• Exercise brief:
Look through the listing for the word "point". Copy each line that has it.

'''

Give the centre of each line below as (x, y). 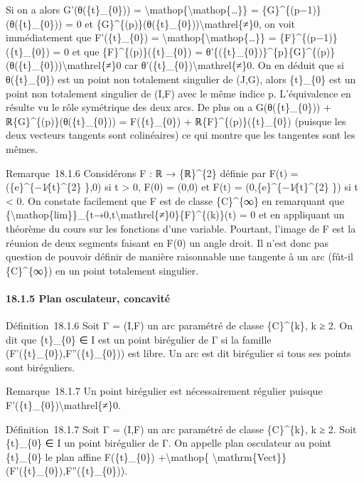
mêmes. (22, 148)
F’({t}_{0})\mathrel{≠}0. (63, 405)
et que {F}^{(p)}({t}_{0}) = (138, 51)
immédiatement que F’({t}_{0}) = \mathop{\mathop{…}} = (141, 37)
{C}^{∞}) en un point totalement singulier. (102, 270)
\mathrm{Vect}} (249, 456)
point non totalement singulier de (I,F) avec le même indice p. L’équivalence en (178, 93)
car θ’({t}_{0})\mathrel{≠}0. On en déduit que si (234, 65)

'''

• Exercise response:
{C}^{∞}) en un point totalement singulier. (102, 270)
point non totalement singulier de (I,F) avec le même indice p. L’équivalence en (178, 93)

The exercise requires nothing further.